» Data records
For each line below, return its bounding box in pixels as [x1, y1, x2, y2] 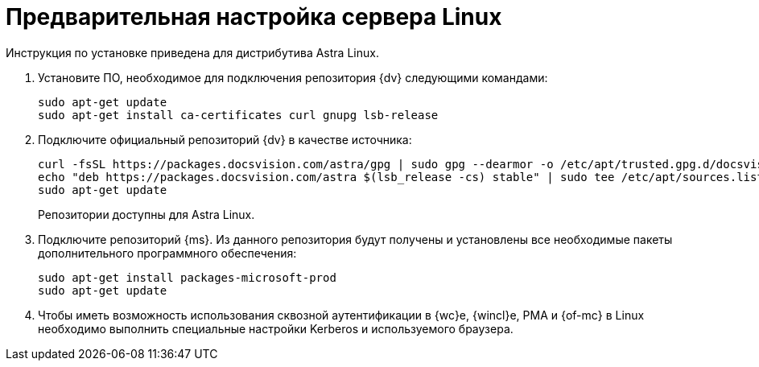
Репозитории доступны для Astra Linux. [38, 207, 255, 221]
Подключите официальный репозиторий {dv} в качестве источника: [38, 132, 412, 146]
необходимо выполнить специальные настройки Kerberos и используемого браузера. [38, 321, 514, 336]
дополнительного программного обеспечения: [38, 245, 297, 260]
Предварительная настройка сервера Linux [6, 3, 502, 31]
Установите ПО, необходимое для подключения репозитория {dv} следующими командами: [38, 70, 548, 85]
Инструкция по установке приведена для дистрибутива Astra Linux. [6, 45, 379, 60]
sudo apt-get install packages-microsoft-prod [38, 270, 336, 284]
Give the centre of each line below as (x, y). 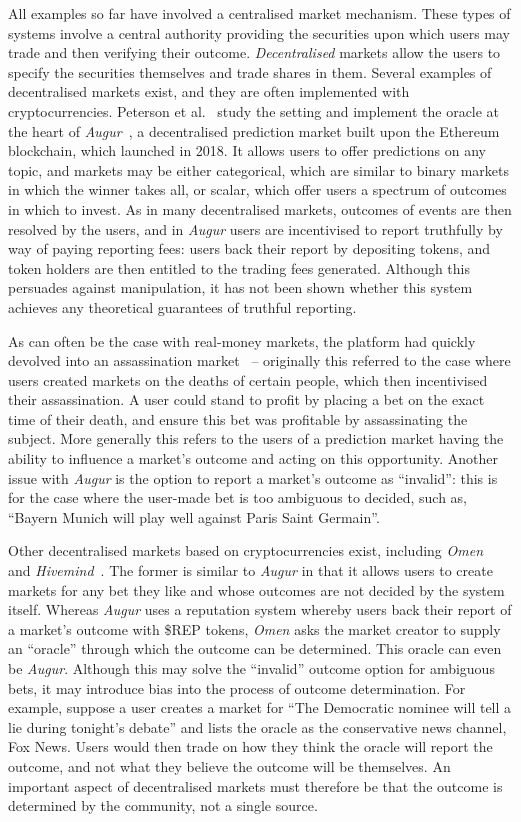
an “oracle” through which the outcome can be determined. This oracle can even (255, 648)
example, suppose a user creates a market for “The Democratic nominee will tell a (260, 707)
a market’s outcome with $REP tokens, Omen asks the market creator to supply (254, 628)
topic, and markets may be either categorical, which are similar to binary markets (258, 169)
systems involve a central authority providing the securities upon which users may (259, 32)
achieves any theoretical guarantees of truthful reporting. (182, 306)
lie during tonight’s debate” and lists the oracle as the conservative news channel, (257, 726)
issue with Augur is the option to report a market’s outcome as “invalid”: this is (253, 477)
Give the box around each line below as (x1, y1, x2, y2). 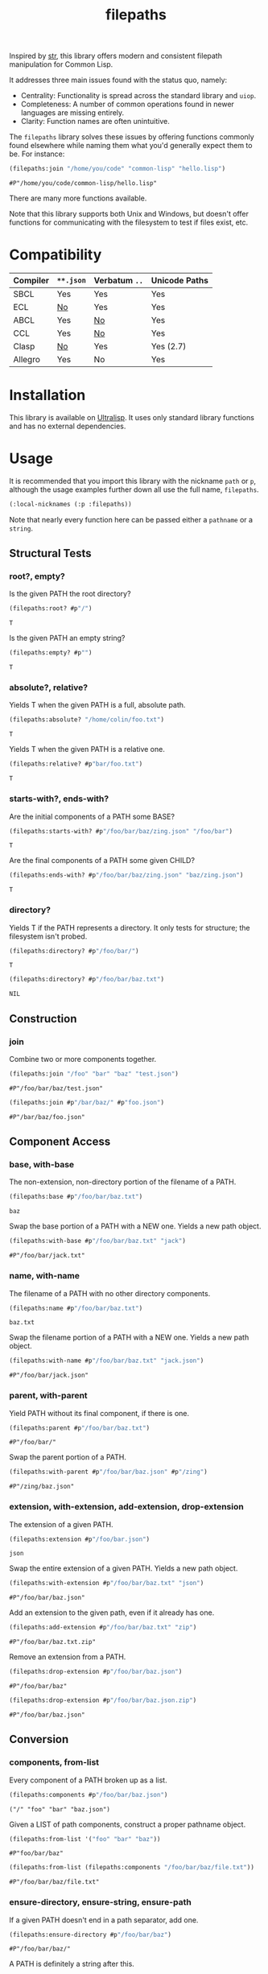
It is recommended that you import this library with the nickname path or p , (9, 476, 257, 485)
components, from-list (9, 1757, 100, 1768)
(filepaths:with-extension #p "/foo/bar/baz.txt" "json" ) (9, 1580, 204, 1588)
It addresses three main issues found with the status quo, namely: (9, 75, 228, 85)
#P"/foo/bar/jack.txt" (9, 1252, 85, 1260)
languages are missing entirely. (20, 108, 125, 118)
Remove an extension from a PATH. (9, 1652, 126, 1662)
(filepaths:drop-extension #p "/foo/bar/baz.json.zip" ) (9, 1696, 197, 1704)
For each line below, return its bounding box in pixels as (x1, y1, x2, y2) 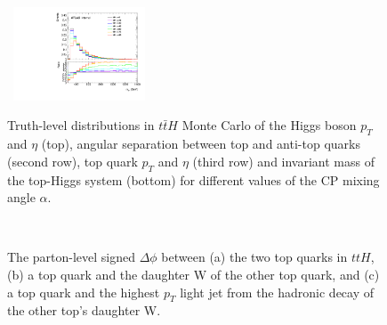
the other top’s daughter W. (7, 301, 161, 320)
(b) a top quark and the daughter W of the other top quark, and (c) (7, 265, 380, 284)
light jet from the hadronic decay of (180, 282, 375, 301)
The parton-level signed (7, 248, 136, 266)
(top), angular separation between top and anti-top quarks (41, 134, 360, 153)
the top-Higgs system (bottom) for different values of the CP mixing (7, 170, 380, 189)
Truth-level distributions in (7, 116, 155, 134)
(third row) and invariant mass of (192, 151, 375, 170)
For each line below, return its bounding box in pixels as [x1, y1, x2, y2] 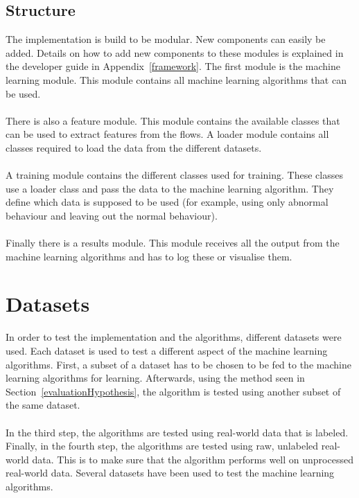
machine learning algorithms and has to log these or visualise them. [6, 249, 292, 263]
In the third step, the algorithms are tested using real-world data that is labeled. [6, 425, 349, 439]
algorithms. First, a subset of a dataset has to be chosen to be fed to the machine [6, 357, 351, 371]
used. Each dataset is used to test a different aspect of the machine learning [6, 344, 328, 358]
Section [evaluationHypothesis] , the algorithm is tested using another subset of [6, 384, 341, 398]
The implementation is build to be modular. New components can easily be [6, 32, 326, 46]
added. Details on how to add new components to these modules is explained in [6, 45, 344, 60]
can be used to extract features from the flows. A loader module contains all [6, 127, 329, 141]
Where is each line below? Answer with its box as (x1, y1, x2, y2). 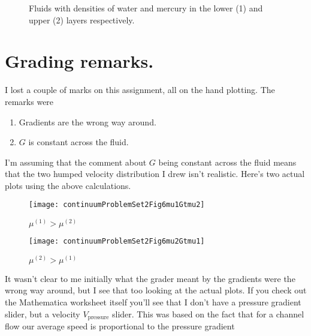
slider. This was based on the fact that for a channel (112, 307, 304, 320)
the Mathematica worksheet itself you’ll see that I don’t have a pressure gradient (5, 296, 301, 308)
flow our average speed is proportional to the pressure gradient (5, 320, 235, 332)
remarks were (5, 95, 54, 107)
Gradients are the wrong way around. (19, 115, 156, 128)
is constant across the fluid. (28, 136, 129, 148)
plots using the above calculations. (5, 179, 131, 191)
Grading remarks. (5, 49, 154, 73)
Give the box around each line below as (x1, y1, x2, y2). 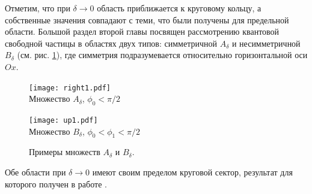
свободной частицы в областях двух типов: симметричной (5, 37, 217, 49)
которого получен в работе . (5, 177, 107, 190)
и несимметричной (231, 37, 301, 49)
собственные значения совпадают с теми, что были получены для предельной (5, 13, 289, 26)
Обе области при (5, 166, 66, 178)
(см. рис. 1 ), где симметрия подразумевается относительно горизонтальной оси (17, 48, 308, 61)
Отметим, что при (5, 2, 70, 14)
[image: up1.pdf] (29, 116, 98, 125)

» PROBLEM TO WORK ON
Keep every word of the data as it is when you write it out, but drop the pictures.

» OUTPUT OF THE TASK
For each line below, return its bounding box in pixels as [x1, y1, x2, y2] 
Репозитории доступны для Astra Linux. [38, 207, 255, 221]
Подключите официальный репозиторий {dv} в качестве источника: [38, 132, 412, 146]
необходимо выполнить специальные настройки Kerberos и используемого браузера. [38, 321, 514, 336]
дополнительного программного обеспечения: [38, 245, 297, 260]
Предварительная настройка сервера Linux [6, 3, 502, 31]
Установите ПО, необходимое для подключения репозитория {dv} следующими командами: [38, 70, 548, 85]
Инструкция по установке приведена для дистрибутива Astra Linux. [6, 45, 379, 60]
sudo apt-get install packages-microsoft-prod [38, 270, 336, 284]
Give the centre of each line below as (x, y). 
an “oracle” through which the outcome can be determined. This oracle can even (255, 648)
example, suppose a user creates a market for “The Democratic nominee will tell a (260, 707)
a market’s outcome with $REP tokens, Omen asks the market creator to supply (254, 628)
topic, and markets may be either categorical, which are similar to binary markets (258, 169)
systems involve a central authority providing the securities upon which users may (259, 32)
achieves any theoretical guarantees of truthful reporting. (182, 306)
lie during tonight’s debate” and lists the oracle as the conservative news channel, (257, 726)
issue with Augur is the option to report a market’s outcome as “invalid”: this is (253, 477)
Give the box around each line below as (x1, y1, x2, y2). 
It is recommended that you import this library with the nickname path or p , (9, 476, 257, 485)
components, from-list (9, 1757, 100, 1768)
(filepaths:with-extension #p "/foo/bar/baz.txt" "json" ) (9, 1580, 204, 1588)
It addresses three main issues found with the status quo, namely: (9, 75, 228, 85)
#P"/foo/bar/jack.txt" (9, 1252, 85, 1260)
languages are missing entirely. (20, 108, 125, 118)
Remove an extension from a PATH. (9, 1652, 126, 1662)
(filepaths:drop-extension #p "/foo/bar/baz.json.zip" ) (9, 1696, 197, 1704)
For each line below, return its bounding box in pixels as (x1, y1, x2, y2) 
the other top’s daughter W. (7, 301, 161, 320)
(b) a top quark and the daughter W of the other top quark, and (c) (7, 265, 380, 284)
light jet from the hadronic decay of (180, 282, 375, 301)
The parton-level signed (7, 248, 136, 266)
(top), angular separation between top and anti-top quarks (41, 134, 360, 153)
the top-Higgs system (bottom) for different values of the CP mixing (7, 170, 380, 189)
Truth-level distributions in (7, 116, 155, 134)
(third row) and invariant mass of (192, 151, 375, 170)
For each line below, return its bounding box in pixels as [x1, y1, x2, y2] 
machine learning algorithms and has to log these or visualise them. [6, 249, 292, 263]
In the third step, the algorithms are tested using real-world data that is labeled. [6, 425, 349, 439]
algorithms. First, a subset of a dataset has to be chosen to be fed to the machine [6, 357, 351, 371]
used. Each dataset is used to test a different aspect of the machine learning [6, 344, 328, 358]
Section [evaluationHypothesis] , the algorithm is tested using another subset of [6, 384, 341, 398]
The implementation is build to be modular. New components can easily be [6, 32, 326, 46]
added. Details on how to add new components to these modules is explained in [6, 45, 344, 60]
can be used to extract features from the flows. A loader module contains all [6, 127, 329, 141]
Where is each line below? Answer with its box as (x1, y1, x2, y2). 
slider. This was based on the fact that for a channel (112, 307, 304, 320)
the Mathematica worksheet itself you’ll see that I don’t have a pressure gradient (5, 296, 301, 308)
flow our average speed is proportional to the pressure gradient (5, 320, 235, 332)
remarks were (5, 95, 54, 107)
Gradients are the wrong way around. (19, 115, 156, 128)
is constant across the fluid. (28, 136, 129, 148)
plots using the above calculations. (5, 179, 131, 191)
Grading remarks. (5, 49, 154, 73)
Give the box around each line below as (x1, y1, x2, y2). 
свободной частицы в областях двух типов: симметричной (5, 37, 217, 49)
которого получен в работе . (5, 177, 107, 190)
и несимметричной (231, 37, 301, 49)
собственные значения совпадают с теми, что были получены для предельной (5, 13, 289, 26)
Обе области при (5, 166, 66, 178)
(см. рис. 1 ), где симметрия подразумевается относительно горизонтальной оси (17, 48, 308, 61)
Отметим, что при (5, 2, 70, 14)
[image: up1.pdf] (29, 116, 98, 125)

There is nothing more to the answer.